Observé mi escritorio,desordenado, llenos de papeles, la mayoría sin importancia alguna. Ordenándolos encontré uno que me llamaba la atención, reflejaba un dibujo, realizado hace 1 mes. Al mirarle sentí una punzada en mi corazón, era ni más ni menos, el modelo de un amigo perfecto, yo lo denominé "Mi amigo imaginario".
Era un hombre de alrededor 17 o 18 años, con una altura de 1'72 metros, Su pelo cobrizo cae sobre la parte izquierda de su preciosa frente, dejando al descubierto, sus bellos ojos castaños, los cuales destacan por su característico brillo. Su sonrisa espectacular, capaz de llegar al fondo del alma, provocando la sonrisa mas profunda que cualquier ser humano no podría. Según su físico era fuerte y delgado.
En su interior escondía un gran corazón, capaz de luchar contra el mismísimo demonio para defender lo que de verdad quiere. Resumiendo, era el amigo perfecto.

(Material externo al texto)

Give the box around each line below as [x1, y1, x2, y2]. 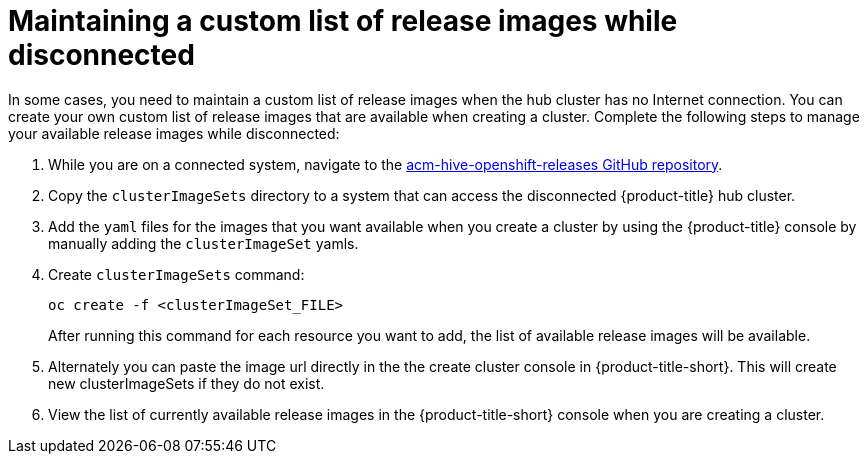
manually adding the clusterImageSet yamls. [48, 234, 359, 252]
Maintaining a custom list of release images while [8, 4, 678, 38]
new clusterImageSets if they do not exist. [48, 374, 325, 392]
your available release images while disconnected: [8, 124, 340, 142]
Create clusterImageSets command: [48, 265, 305, 283]
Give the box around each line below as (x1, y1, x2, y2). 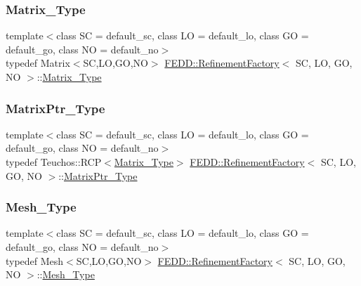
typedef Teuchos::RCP (6, 155, 102, 169)
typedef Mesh (6, 253, 64, 268)
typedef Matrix (6, 56, 70, 70)
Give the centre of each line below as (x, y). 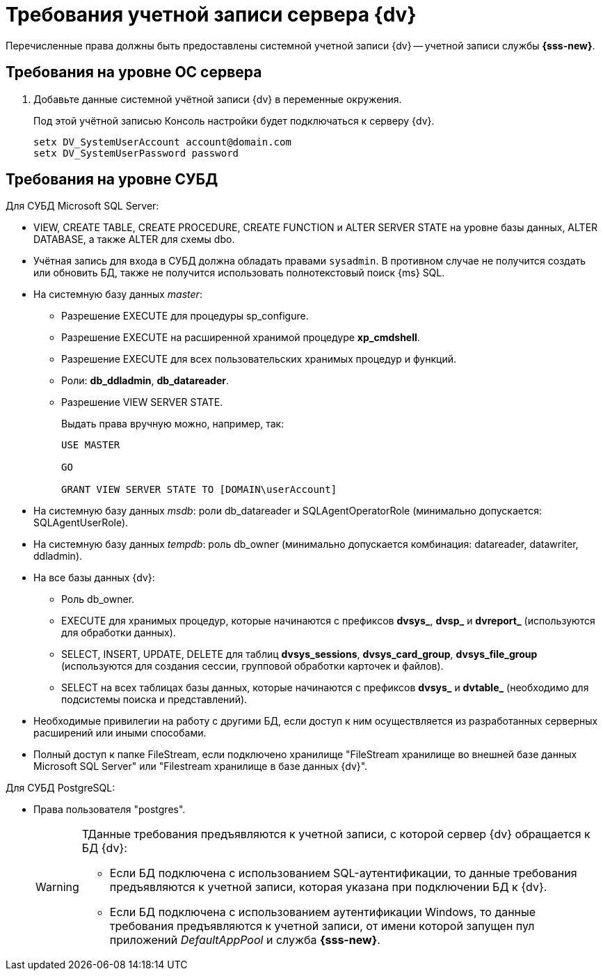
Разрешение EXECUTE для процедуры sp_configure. (185, 316)
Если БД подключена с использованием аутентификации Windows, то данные (323, 912)
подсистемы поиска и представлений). (154, 700)
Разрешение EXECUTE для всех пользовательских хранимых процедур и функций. (259, 359)
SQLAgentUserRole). (81, 523)
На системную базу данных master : (118, 294)
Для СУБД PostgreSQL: (61, 788)
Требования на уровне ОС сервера (134, 72)
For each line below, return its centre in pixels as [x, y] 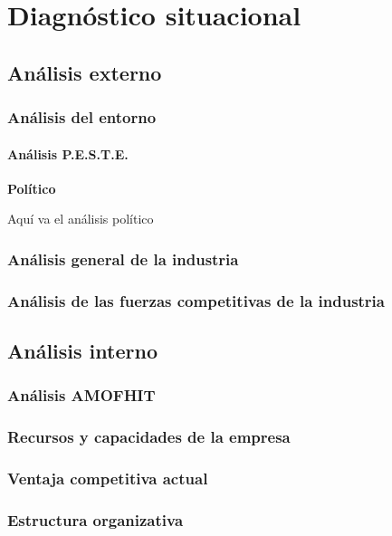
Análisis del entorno [82, 117]
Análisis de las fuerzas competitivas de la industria [196, 300]
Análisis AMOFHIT [81, 395]
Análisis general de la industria [123, 258]
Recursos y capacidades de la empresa [149, 437]
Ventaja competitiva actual [108, 479]
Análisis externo [85, 72]
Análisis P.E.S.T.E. [68, 153]
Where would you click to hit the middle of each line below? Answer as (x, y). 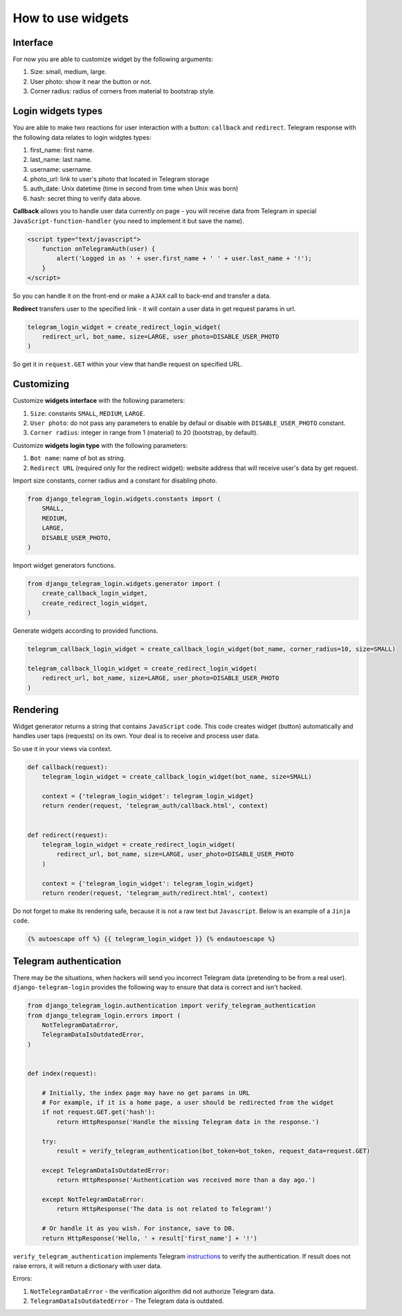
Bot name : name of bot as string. (78, 458)
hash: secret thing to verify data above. (86, 198)
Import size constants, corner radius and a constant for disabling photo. (115, 480)
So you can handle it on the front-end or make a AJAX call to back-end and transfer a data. (142, 296)
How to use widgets (71, 18)
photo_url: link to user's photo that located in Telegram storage (120, 179)
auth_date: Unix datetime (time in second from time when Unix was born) (134, 189)
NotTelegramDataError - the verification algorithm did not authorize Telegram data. (153, 1291)
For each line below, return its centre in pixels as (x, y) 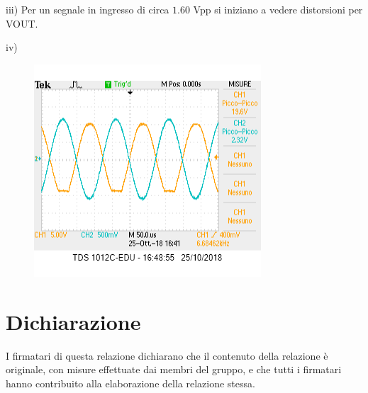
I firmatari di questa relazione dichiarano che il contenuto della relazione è (167, 355)
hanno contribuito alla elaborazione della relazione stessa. (130, 383)
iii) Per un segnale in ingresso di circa (88, 9)
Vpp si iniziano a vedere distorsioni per (278, 9)
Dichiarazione (73, 321)
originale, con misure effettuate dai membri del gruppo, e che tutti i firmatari (174, 369)
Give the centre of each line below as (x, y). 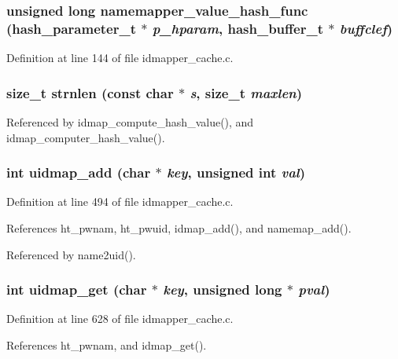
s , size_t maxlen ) (246, 92)
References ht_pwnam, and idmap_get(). (107, 344)
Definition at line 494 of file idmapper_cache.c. (120, 201)
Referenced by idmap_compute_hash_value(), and (130, 121)
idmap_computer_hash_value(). (86, 137)
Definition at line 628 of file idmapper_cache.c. (120, 319)
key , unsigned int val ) (236, 172)
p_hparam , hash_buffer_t (238, 28)
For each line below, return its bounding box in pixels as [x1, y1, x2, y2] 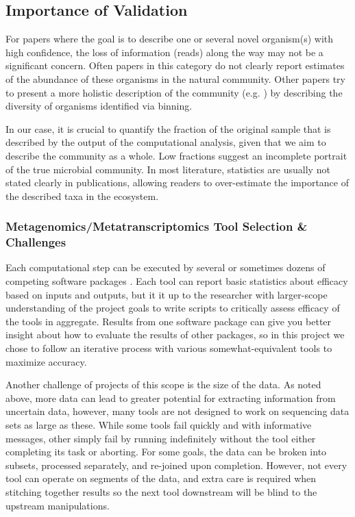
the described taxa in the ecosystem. [5, 188, 159, 203]
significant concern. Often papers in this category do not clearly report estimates [5, 58, 345, 73]
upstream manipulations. [5, 498, 110, 512]
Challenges [5, 234, 66, 251]
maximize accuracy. [5, 354, 87, 368]
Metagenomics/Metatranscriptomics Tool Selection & [5, 218, 308, 235]
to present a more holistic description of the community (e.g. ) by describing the [5, 85, 343, 99]
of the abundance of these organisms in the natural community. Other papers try [5, 71, 345, 86]
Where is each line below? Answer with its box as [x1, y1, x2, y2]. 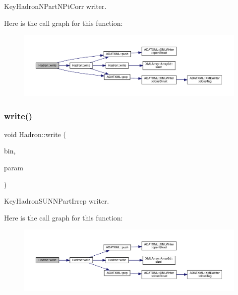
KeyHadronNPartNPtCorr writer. [4, 1, 107, 11]
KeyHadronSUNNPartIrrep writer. [4, 196, 109, 206]
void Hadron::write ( [4, 129, 66, 139]
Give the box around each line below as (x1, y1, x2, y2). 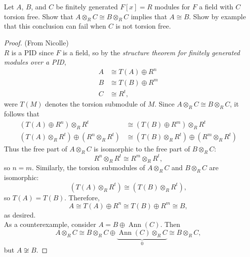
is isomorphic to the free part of (93, 144, 190, 154)
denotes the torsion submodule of (45, 99, 146, 109)
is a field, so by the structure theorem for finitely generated (62, 47, 240, 57)
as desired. (4, 209, 36, 220)
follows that (4, 109, 40, 119)
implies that (130, 11, 167, 21)
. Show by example (189, 11, 246, 21)
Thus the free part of (4, 144, 68, 154)
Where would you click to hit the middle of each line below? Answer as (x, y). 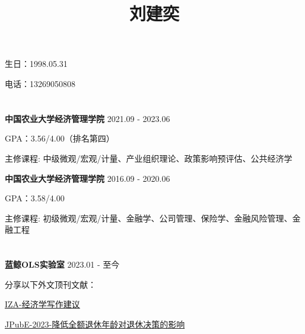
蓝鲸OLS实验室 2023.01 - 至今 (62, 264)
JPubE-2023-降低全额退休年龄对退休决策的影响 (95, 324)
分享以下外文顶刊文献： (50, 284)
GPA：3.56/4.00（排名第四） (60, 138)
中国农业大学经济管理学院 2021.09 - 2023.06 (88, 118)
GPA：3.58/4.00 (35, 198)
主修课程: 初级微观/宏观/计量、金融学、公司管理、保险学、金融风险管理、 (149, 218)
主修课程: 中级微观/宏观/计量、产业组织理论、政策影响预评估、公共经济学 (149, 158)
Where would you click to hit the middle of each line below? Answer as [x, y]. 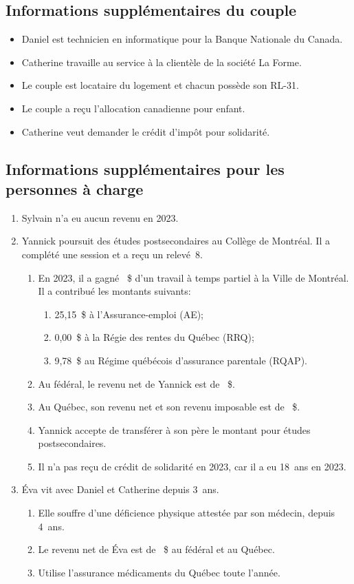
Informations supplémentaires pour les [145, 168]
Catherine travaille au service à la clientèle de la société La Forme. [162, 62]
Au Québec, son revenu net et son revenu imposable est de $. [169, 407]
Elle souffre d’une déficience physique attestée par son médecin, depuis [187, 513]
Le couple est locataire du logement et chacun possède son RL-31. [160, 85]
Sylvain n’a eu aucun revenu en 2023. [100, 217]
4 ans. [51, 526]
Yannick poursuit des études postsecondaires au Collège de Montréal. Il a [176, 241]
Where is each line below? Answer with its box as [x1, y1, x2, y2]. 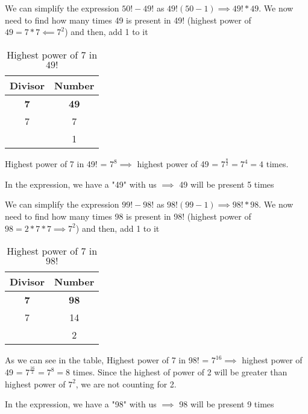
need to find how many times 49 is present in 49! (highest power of [5, 13, 251, 26]
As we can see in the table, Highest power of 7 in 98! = [5, 354, 209, 366]
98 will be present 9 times [179, 398, 274, 410]
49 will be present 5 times [179, 177, 274, 190]
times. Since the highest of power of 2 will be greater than [72, 366, 288, 378]
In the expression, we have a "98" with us [5, 398, 157, 410]
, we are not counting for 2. [75, 377, 177, 390]
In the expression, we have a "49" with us [5, 177, 157, 190]
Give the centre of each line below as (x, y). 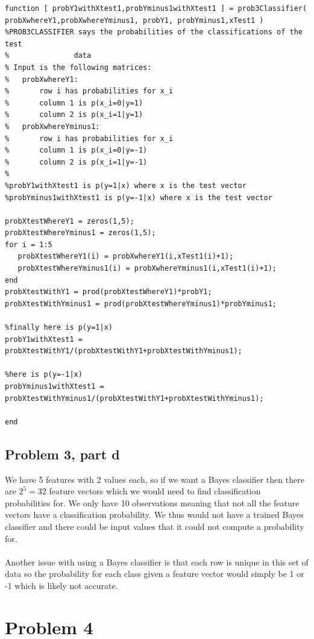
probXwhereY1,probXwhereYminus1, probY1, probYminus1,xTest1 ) (134, 20)
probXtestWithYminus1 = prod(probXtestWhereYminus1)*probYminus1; (141, 304)
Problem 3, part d (62, 454)
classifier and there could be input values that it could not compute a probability (155, 526)
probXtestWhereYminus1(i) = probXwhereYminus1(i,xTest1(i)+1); (147, 269)
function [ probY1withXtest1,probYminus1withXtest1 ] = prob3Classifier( (156, 8)
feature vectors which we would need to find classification (155, 491)
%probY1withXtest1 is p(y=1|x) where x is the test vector (126, 185)
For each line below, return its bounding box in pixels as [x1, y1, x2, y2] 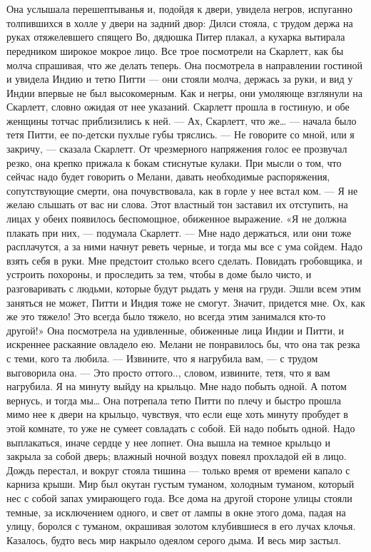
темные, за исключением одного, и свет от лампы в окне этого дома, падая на [6, 504, 346, 519]
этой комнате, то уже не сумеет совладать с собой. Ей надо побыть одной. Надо [6, 420, 355, 435]
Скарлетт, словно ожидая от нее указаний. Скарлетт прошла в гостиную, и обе [6, 99, 350, 114]
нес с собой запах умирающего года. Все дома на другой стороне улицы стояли [6, 490, 352, 505]
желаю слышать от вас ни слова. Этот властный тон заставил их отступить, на [6, 197, 348, 212]
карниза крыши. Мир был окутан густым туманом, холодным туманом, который [6, 476, 355, 491]
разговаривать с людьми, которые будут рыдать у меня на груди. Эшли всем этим [6, 281, 361, 295]
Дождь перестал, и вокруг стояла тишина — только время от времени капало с [6, 462, 350, 477]
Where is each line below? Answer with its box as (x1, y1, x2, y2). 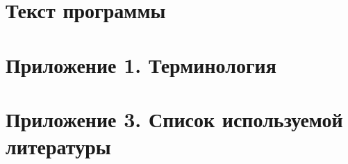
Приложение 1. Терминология (6, 50, 276, 79)
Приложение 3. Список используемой (6, 104, 343, 133)
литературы (6, 132, 111, 161)

Cerré los ojos para imaginarme a ese amigo que nunca tendría, incapaz de existir en mi vida desastrosa, justo en ese momento, un golpe sonó detrás de mi.
En ese momento abrí los ojos y vi una sombra, la cual procedía de una persona posada detrás mía. Girándome lleno de temor, allí estaba él, mi creación imaginaria, tendiéndome la mano para que yo la tomara. Me estaba volviendo loco, pensé. Sabiendo que le atravesaría, estiré mi mano hacia él. Me cogió la mano y en ese momento me di cuenta de que podía tocarle. Sin dudar ni un momento, me abalancé sobre él, sintiendo su aroma, su tacto, era tal y como me lo había imaginado, lo que no comprendía era como podía tocarle, en aquel instante, con una voz tierna y relajada pronunció "Tú tampoco existes". Entré en estado de shock ante aquella aclaración, pero me dí cuenta lo triste que era mi vida y que junto a él, sería feliz.